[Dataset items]
------------------------

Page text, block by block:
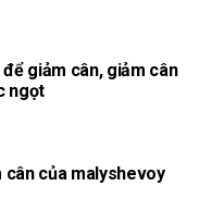
giảm cân, giảm cân
ngọt
cân của malyshevoy
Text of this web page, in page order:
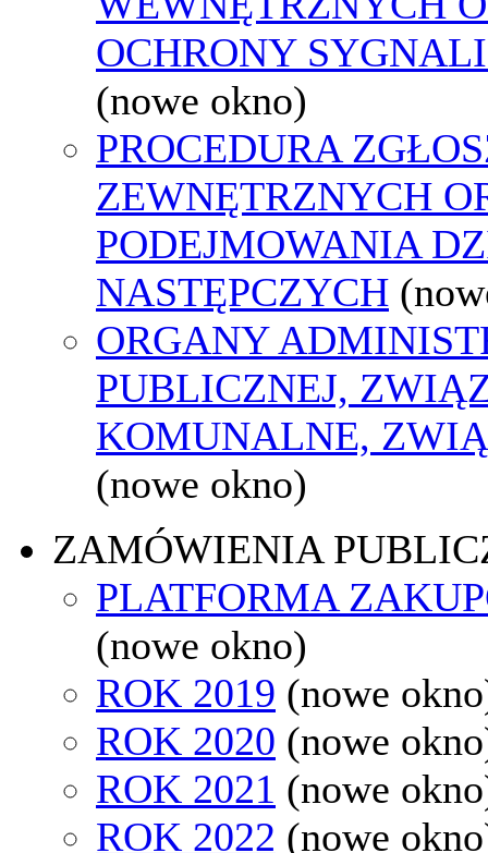
OCHRONY
(nowe okno)
PROCEDURA
ZEWNĘTRZNYCH
PODEJMOWANIA
NASTĘPCZYCH
ORGANY
PUBLICZNEJ,
KOMUNALNE,
(nowe okno)
ZAMÓWIENIA
PLATFORMA
(nowe okno)
ROK 2019 (nowe
ROK 2020 (nowe
ROK 2021 (nowe
ROK 2022 (nowe
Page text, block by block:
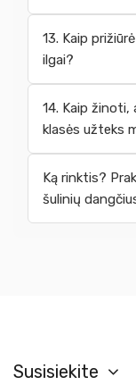
13. Kaip
ilgai?
14. Kaip
klasės užteks
Ką rinktis?
šulinių
Susisiekite
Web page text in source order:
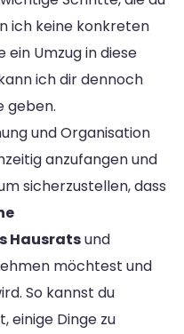
ich keine konkreten
Umzug in diese
ich dir dennoch
geben.
und Organisation
anzufangen und
sicherzustellen, dass
Hausratsund
möchtest und
So kannst du
einige Dinge zu
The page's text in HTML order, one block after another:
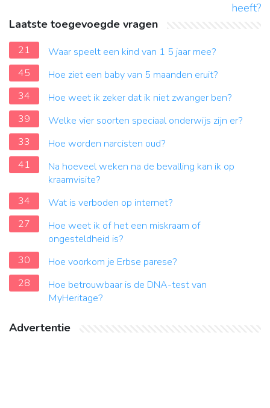
heeft?
Laatste toegevoegde vragen
21
Waar speelt een kind van 1 5 jaar mee?
45
Hoe ziet een baby van 5 maanden eruit?
34
Hoe weet ik zeker dat ik niet zwanger ben?
39
Welke vier soorten speciaal onderwijs zijn er?
33
Hoe worden narcisten oud?
41
Na hoeveel weken na de bevalling kan ik op
kraamvisite?
34
Wat is verboden op internet?
27
Hoe weet ik of het een miskraam of
ongesteldheid is?
30
Hoe voorkom je Erbse parese?
28
Hoe betrouwbaar is de DNA-test van
MyHeritage?
Advertentie
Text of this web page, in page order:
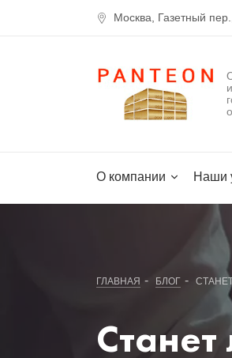
Москва, Газетный
О компании Наши
ГЛАВНАЯ - БЛОГ -
Станет
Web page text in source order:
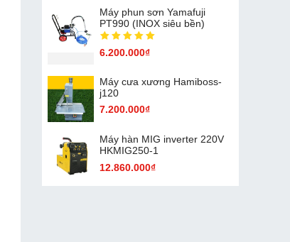
Máy phun sơn Yamafuji
PT990 (INOX siêu bền)
6.200.000₫
Máy cưa xương Hamiboss-
j120
7.200.000₫
Máy hàn MIG inverter 220V
HKMIG250-1
12.860.000₫
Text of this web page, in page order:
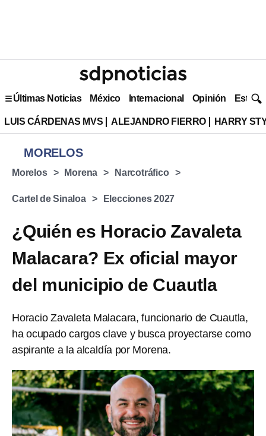
Últimas Noticias México Internacional Opinión Estilo
LUIS CÁRDENAS MVS ALEJANDRO FIERRO HARRY
MORELOS
Morelos Morena Narcotráfico
Cartel de Sinaloa Elecciones 2027
¿Quién es Horacio Zavaleta
Malacara? Ex oficial mayor
del municipio de Cuautla
Horacio Zavaleta Malacara, funcionario de Cuautla,
ha ocupado cargos clave y busca proyectarse como
aspirante a la alcaldía por Morena.
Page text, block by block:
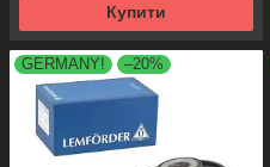
Купити
GERMANY! –20%
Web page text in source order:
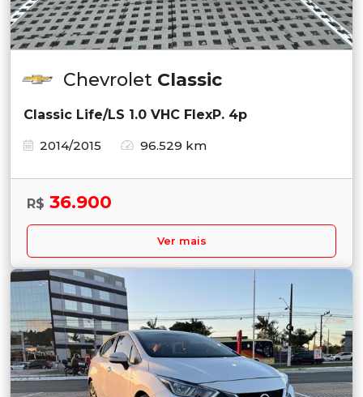
Chevrolet Classic
Classic Life/LS 1.0 VHC FlexP. 4p
2014/2015
96.529 km
R$ 36.900
Ver mais
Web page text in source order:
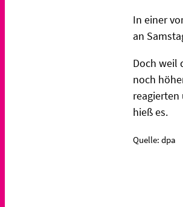
In einer
an
Doch weil
noch
reagierten
hieß es.
Quelle: dpa
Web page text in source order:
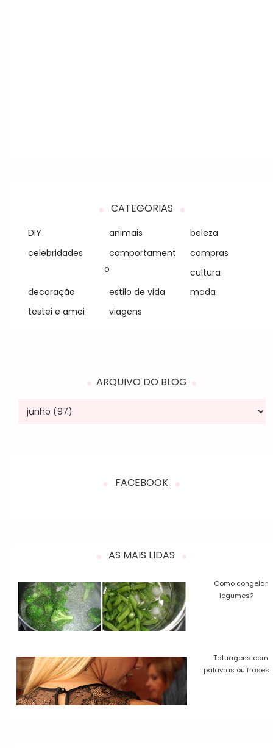
CATEGORIAS
DIY animais
beleza
celebridades
comportament
o
compras
cultura
decoração
estilo de vida
moda
testei e amei
viagens
ARQUIVO DO BLOG
FACEBOOK
AS MAIS LIDAS
Como congelar
legumes?
Tatuagens com
palavras ou frases
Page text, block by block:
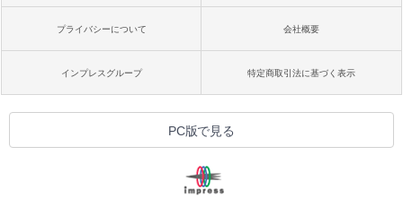
プライバシーについて 会社概要
インプレスグループ 特定商取引法に基づく表示
PC版で見る
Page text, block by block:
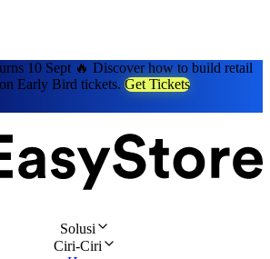
10 Sept 🔥 Discover how to build retail
Early Bird tickets. Get Tickets
Solusi
Ciri-Ciri
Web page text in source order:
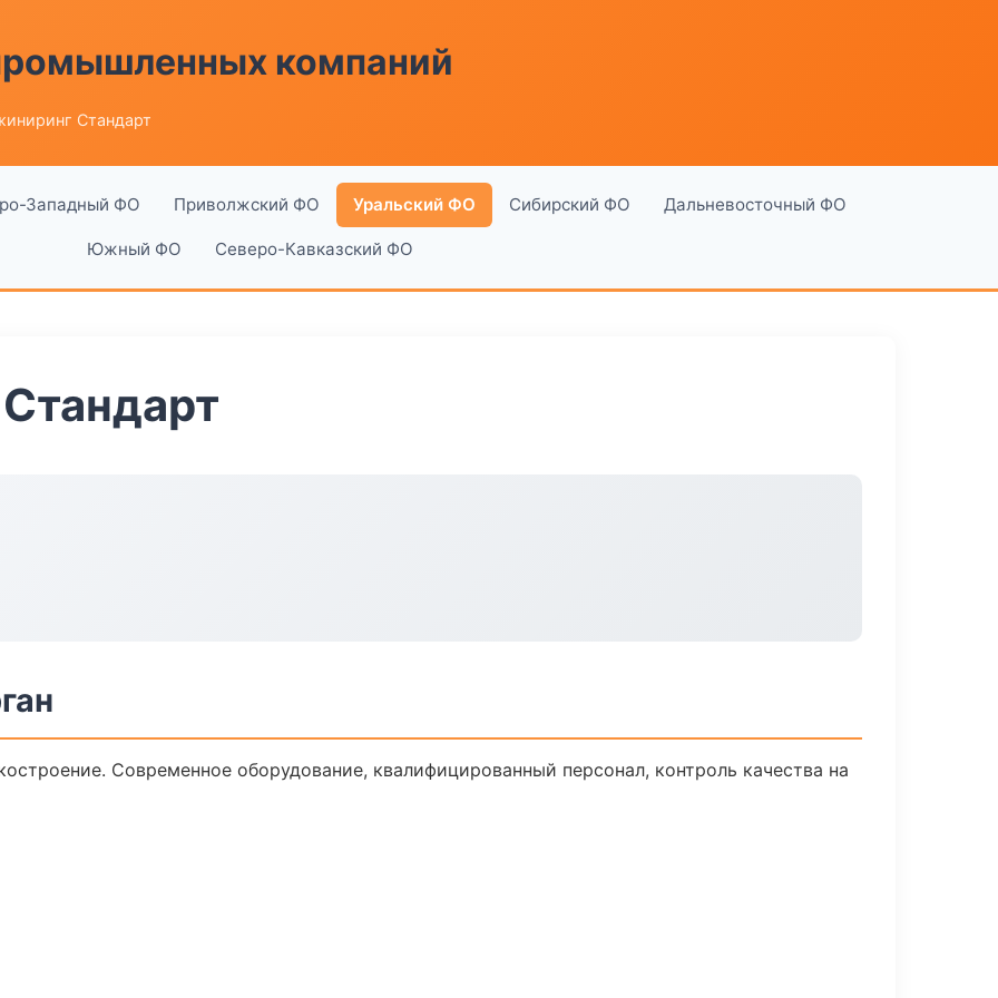
компаний
Стандарт
Западный ФО Приволжский ФО Уральский ФО Сибирский ФО Дальневосточный ФО
Южный ФО Северо-Кавказский ФО
Современное оборудование, квалифицированный персонал, контроль качества на
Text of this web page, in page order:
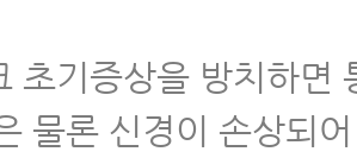
스크파열 회복 단계와 단
스크는 어떻게 척추협착
초기증상을 방치하면
물론 신경이 손상되
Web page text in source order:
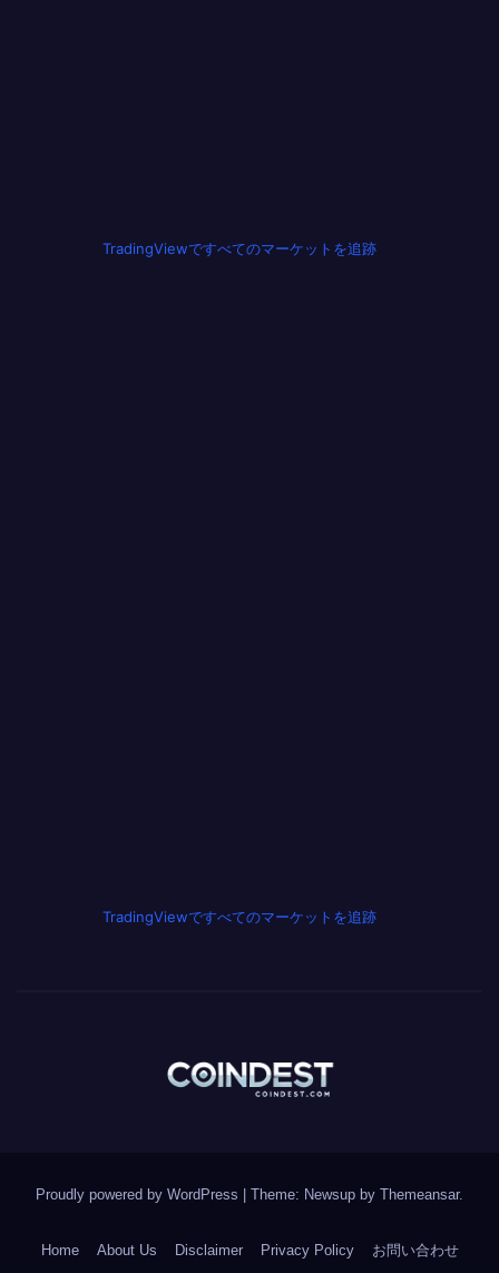
TradingViewですべてのマーケットを追跡
TradingViewですべてのマーケットを追跡
Proudly powered by WordPress Theme: Newsup by Themeansar.
Home About Us Disclaimer Privacy Policy お問い合わせ
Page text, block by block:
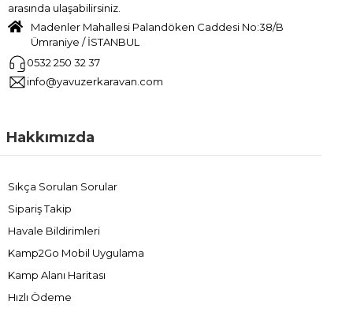
arasında ulaşabilirsiniz.
Madenler Mahallesi Palandöken Caddesi No:38/B
Ümraniye / İSTANBUL
0532 250 32 37
info@yavuzerkaravan.com
Hakkımızda
Sıkça Sorulan Sorular
Sipariş Takip
Havale Bildirimleri
Kamp2Go Mobil Uygulama
Kamp Alanı Haritası
Hızlı Ödeme
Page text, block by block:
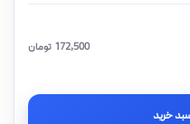
تومان 172,500
خرید
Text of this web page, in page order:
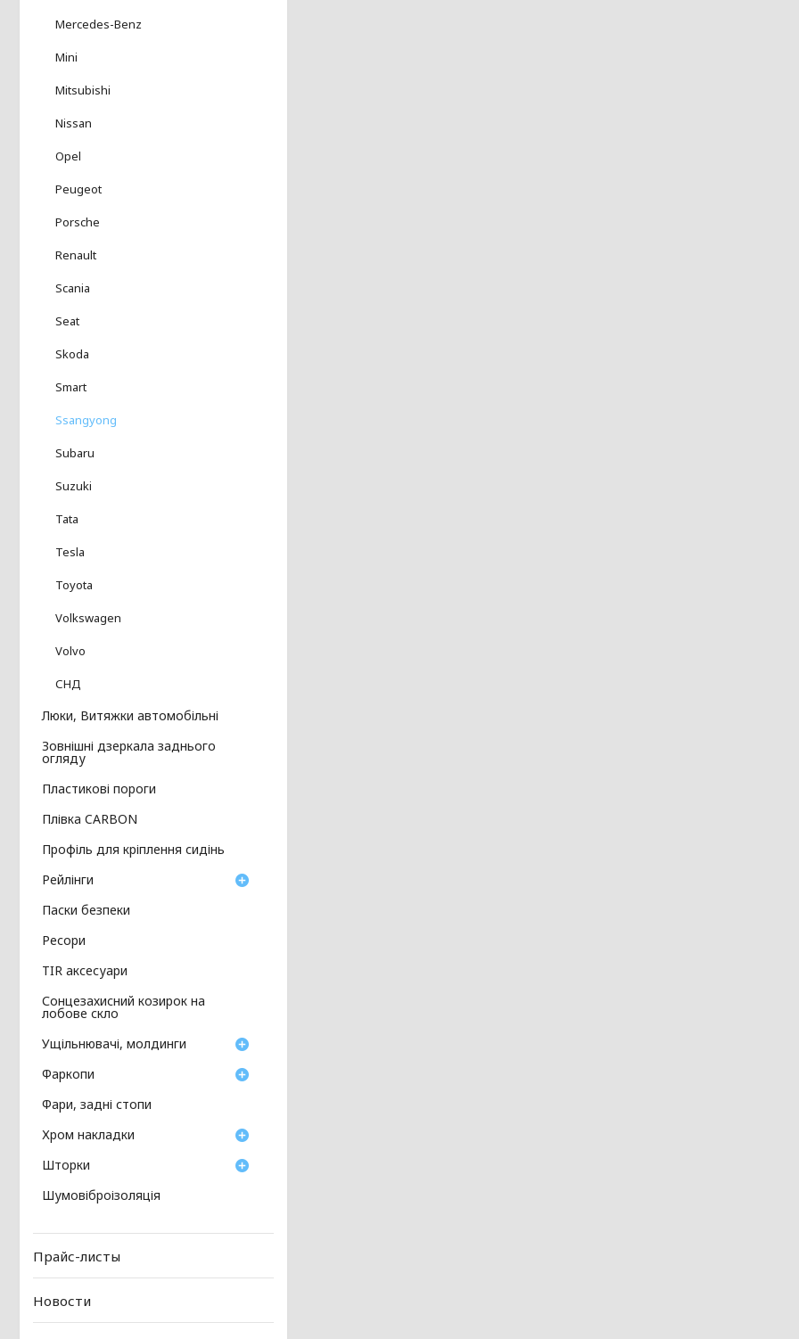
Mercedes-Benz
Mini
Mitsubishi
Nissan
Opel
Peugeot
Porsche
Renault
Scania
Seat
Skoda
Smart
Ssangyong
Subaru
Suzuki
Tata
Tesla
Toyota
Volkswagen
Volvo
СНД
Люки, Витяжки автомобільні
Зовнішні дзеркала заднього
огляду
Пластикові пороги
Плівка CARBON
Профіль для кріплення сидінь
Рейлінги
Паски безпеки
Ресори
TIR аксесуари
Сонцезахисний козирок на
лобове скло
Ущільнювачі, молдинги
Фаркопи
Фари, задні стопи
Хром накладки
Шторки
Шумовіброізоляція
Прайс-листы
Новости
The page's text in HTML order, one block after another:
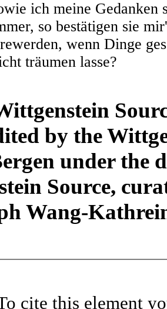
ich meine
so bestätigen sie
wenn Dinge
träumen lasse?
by the
under the
Source,
Wang-
cite this element
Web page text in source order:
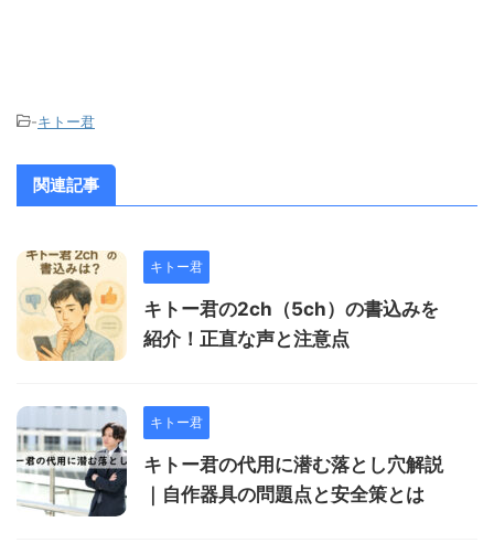
-キトー君
関連記事
キトー君
キトー君の2ch（5ch）の書込みを
紹介！正直な声と注意点
キトー君
キトー君の代用に潜む落とし穴解説
｜自作器具の問題点と安全策とは
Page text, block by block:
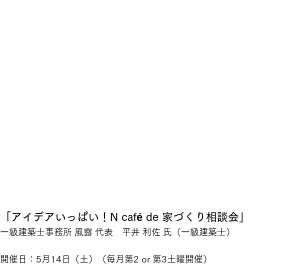
「アイデアいっぱい！N café de 家づくり相談会」
一級建築士事務所 風露 代表　平井 利佐 氏（一級建築士）
開催日：5月14日（土）（毎月第2 or 第3土曜開催）
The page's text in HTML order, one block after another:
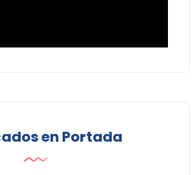
en Portada
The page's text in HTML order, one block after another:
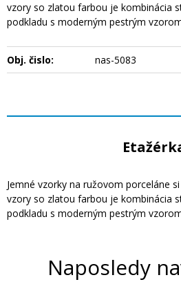
vzory so zlatou farbou je kombinácia
podkladu s moderným pestrým
Obj. čislo: nas-5083
Jemné vzorky na ružovom porceláne
vzory so zlatou farbou je kombinácia
podkladu s moderným pestrým
Naposledy
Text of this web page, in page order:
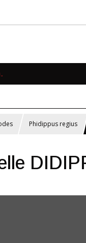
Phidippus regius
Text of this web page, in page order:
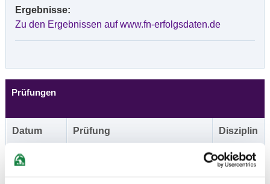
Ergebnisse:
Zu den Ergebnissen auf www.fn-erfolgsdaten.de
Prüfungen
Datum Prüfung Disziplin
07.06.2026
(n)
Kandare
DRE
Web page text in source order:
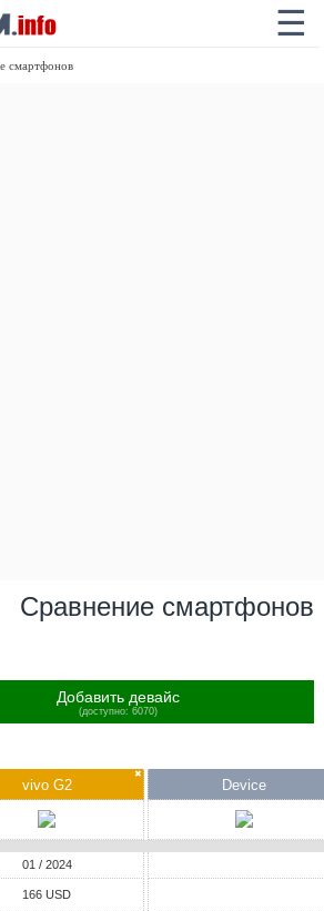
☰
смартфонов
Сравнение смартфонов
Добавить девайс
(доступно: 6070)
✖
vivo G2 Device
01 / 2024
166 USD
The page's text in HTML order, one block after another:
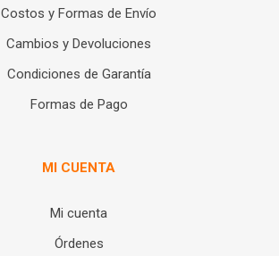
Costos y Formas de Envío
Cambios y Devoluciones
Condiciones de Garantía
Formas de Pago
MI CUENTA
Mi cuenta
Órdenes
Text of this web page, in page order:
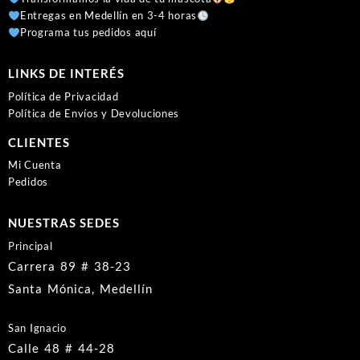
Entregas en Medellín en 3-4 horas
Programa tus pedidos aquí
LINKS DE INTERÉS
Política de Privacidad
Política de Envíos y Devoluciones
CLIENTES
Mi Cuenta
Pedidos
NUESTRAS SEDES
Principal
Carrera 89 # 38-23
Santa Mónica, Medellín
San Ignacio
Calle 48 # 44-28
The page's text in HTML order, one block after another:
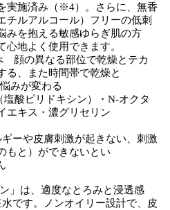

------------------------

Exercise aim
This exercise asks for the data above to be given again exactly, without pictures.

Solution
Page text, block by block:
giảm cân, giảm cân
ngọt
cân của malyshevoy
Text of this web page, in page order:
OCHRONY
(nowe okno)
PROCEDURA
ZEWNĘTRZNYCH
PODEJMOWANIA
NASTĘPCZYCH
ORGANY
PUBLICZNEJ,
KOMUNALNE,
(nowe okno)
ZAMÓWIENIA
PLATFORMA
(nowe okno)
ROK 2019 (nowe
ROK 2020 (nowe
ROK 2021 (nowe
ROK 2022 (nowe
Page text, block by block:
13. Kaip
ilgai?
14. Kaip
klasės užteks
Ką rinktis?
šulinių
Susisiekite
Web page text in source order:
ich keine konkreten
Umzug in diese
ich dir dennoch
geben.
und Organisation
anzufangen und
sicherzustellen, dass
Hausratsund
möchtest und
So kannst du
einige Dinge zu
The page's text in HTML order, one block after another:
heeft?
Laatste toegevoegde vragen
21
Waar speelt een kind van 1 5 jaar mee?
45
Hoe ziet een baby van 5 maanden eruit?
34
Hoe weet ik zeker dat ik niet zwanger ben?
39
Welke vier soorten speciaal onderwijs zijn er?
33
Hoe worden narcisten oud?
41
Na hoeveel weken na de bevalling kan ik op
kraamvisite?
34
Wat is verboden op internet?
27
Hoe weet ik of het een miskraam of
ongesteldheid is?
30
Hoe voorkom je Erbse parese?
28
Hoe betrouwbaar is de DNA-test van
MyHeritage?
Advertentie
Text of this web page, in page order:
Москва, Газетный
О компании Наши
ГЛАВНАЯ - БЛОГ -
Станет
Web page text in source order:
Máy phun sơn Yamafuji
PT990 (INOX siêu bền)
6.200.000₫
Máy cưa xương Hamiboss-
j120
7.200.000₫
Máy hàn MIG inverter 220V
HKMIG250-1
12.860.000₫
Text of this web page, in page order:
Últimas Noticias México Internacional Opinión Estilo
LUIS CÁRDENAS MVS ALEJANDRO FIERRO HARRY
MORELOS
Morelos Morena Narcotráfico
Cartel de Sinaloa Elecciones 2027
¿Quién es Horacio Zavaleta
Malacara? Ex oficial mayor
del municipio de Cuautla
Horacio Zavaleta Malacara, funcionario de Cuautla,
ha ocupado cargos clave y busca proyectarse como
aspirante a la alcaldía por Morena.
Page text, block by block:
Купити
GERMANY! –20%
Web page text in source order:
Chevrolet Classic
Classic Life/LS 1.0 VHC FlexP. 4p
2014/2015
96.529 km
R$ 36.900
Ver mais
Web page text in source order:
In einer
an
Doch weil
noch
reagierten
hieß es.
Quelle: dpa
Web page text in source order:
CATEGORIAS
DIY animais
beleza
celebridades
comportament
o
compras
cultura
decoração
estilo de vida
moda
testei e amei
viagens
ARQUIVO DO BLOG
FACEBOOK
AS MAIS LIDAS
Como congelar
legumes?
Tatuagens com
palavras ou frases
Page text, block by block:
プライバシーについて 会社概要
インプレスグループ 特定商取引法に基づく表示
PC版で見る
Page text, block by block:
10 Sept 🔥 Discover how to build retail
Early Bird tickets. Get Tickets
Solusi
Ciri-Ciri
Web page text in source order:
компаний
Стандарт
Западный ФО Приволжский ФО Уральский ФО Сибирский ФО Дальневосточный ФО
Южный ФО Северо-Кавказский ФО
Современное оборудование, квалифицированный персонал, контроль качества на
Text of this web page, in page order:
스크파열 회복 단계와 단
스크는 어떻게 척추협착
초기증상을 방치하면
물론 신경이 손상되
Web page text in source order:
TradingViewですべてのマーケットを追跡
TradingViewですべてのマーケットを追跡
Proudly powered by WordPress Theme: Newsup by Themeansar.
Home About Us Disclaimer Privacy Policy お問い合わせ
Page text, block by block:
arasında ulaşabilirsiniz.
Madenler Mahallesi Palandöken Caddesi No:38/B
Ümraniye / İSTANBUL
0532 250 32 37
info@yavuzerkaravan.com
Hakkımızda
Sıkça Sorulan Sorular
Sipariş Takip
Havale Bildirimleri
Kamp2Go Mobil Uygulama
Kamp Alanı Haritası
Hızlı Ödeme
Page text, block by block:
تومان 172,500
خرید
Text of this web page, in page order:
Mercedes-Benz
Mini
Mitsubishi
Nissan
Opel
Peugeot
Porsche
Renault
Scania
Seat
Skoda
Smart
Ssangyong
Subaru
Suzuki
Tata
Tesla
Toyota
Volkswagen
Volvo
СНД
Люки, Витяжки автомобільні
Зовнішні дзеркала заднього
огляду
Пластикові пороги
Плівка CARBON
Профіль для кріплення сидінь
Рейлінги
Паски безпеки
Ресори
TIR аксесуари
Сонцезахисний козирок на
лобове скло
Ущільнювачі, молдинги
Фаркопи
Фари, задні стопи
Хром накладки
Шторки
Шумовіброізоляція
Прайс-листы
Новости
The page's text in HTML order, one block after another:
ich meine
so bestätigen sie
wenn Dinge
träumen lasse?
by the
under the
Source,
Wang-
cite this element
Web page text in source order:
-キトー君
関連記事
キトー君
キトー君の2ch（5ch）の書込みを
紹介！正直な声と注意点
キトー君
キトー君の代用に潜む落とし穴解説
｜自作器具の問題点と安全策とは
Page text, block by block:
「アイデアいっぱい！N café de 家づくり相談会」
一級建築士事務所 風露 代表　平井 利佐 氏（一級建築士）
開催日：5月14日（土）（毎月第2 or 第3土曜開催）
The page's text in HTML order, one block after another:
en Portada
The page's text in HTML order, one block after another:
vzory so zlatou farbou je kombinácia
podkladu s moderným pestrým
Obj. čislo: nas-5083
Jemné vzorky na ružovom porceláne
vzory so zlatou farbou je kombinácia
podkladu s moderným pestrým
Naposledy
Text of this web page, in page order:
Phidippus regius
Text of this web page, in page order:
Ergebnisse:
Zu den Ergebnissen auf www.fn-erfolgsdaten.de
Prüfungen
Datum Prüfung Disziplin
07.06.2026
(n)
Kandare
DRE
Web page text in source order:
☰
смартфонов
Сравнение смартфонов
Добавить девайс
(доступно: 6070)
✖
vivo G2 Device
01 / 2024
166 USD
The page's text in HTML order, one block after another:
Costos y Formas de Envío
Cambios y Devoluciones
Condiciones de Garantía
Formas de Pago
MI CUENTA
Mi cuenta
Órdenes
Text of this web page, in page order:
Entregas en Medellín en 3-4 horas
Programa tus pedidos aquí
LINKS DE INTERÉS
Política de Privacidad
Política de Envíos y Devoluciones
CLIENTES
Mi Cuenta
Pedidos
NUESTRAS SEDES
Principal
Carrera 89 # 38-23
Santa Mónica, Medellín
San Ignacio
Calle 48 # 44-28
The page's text in HTML order, one block after another:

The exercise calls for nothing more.